> _HOW TO COMPLETE THIS TASK_
Whenever the word "Control" shows up in a line of the data, copy that line.

> _Dataset entries_
--- START ---

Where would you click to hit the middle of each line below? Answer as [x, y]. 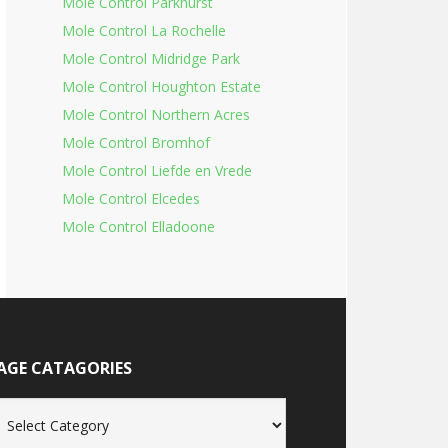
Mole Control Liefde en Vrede [157, 170]
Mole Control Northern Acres [156, 114]
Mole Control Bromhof [136, 142]
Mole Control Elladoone [138, 226]
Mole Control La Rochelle [144, 30]
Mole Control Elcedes [131, 198]
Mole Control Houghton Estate [161, 86]
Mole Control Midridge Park [151, 58]

--- END ---

> _SOLUTION_
Mole Control Liefde en Vrede [157, 170]
Mole Control Northern Acres [156, 114]
Mole Control Bromhof [136, 142]
Mole Control Elladoone [138, 226]
Mole Control La Rochelle [144, 30]
Mole Control Elcedes [131, 198]
Mole Control Houghton Estate [161, 86]
Mole Control Midridge Park [151, 58]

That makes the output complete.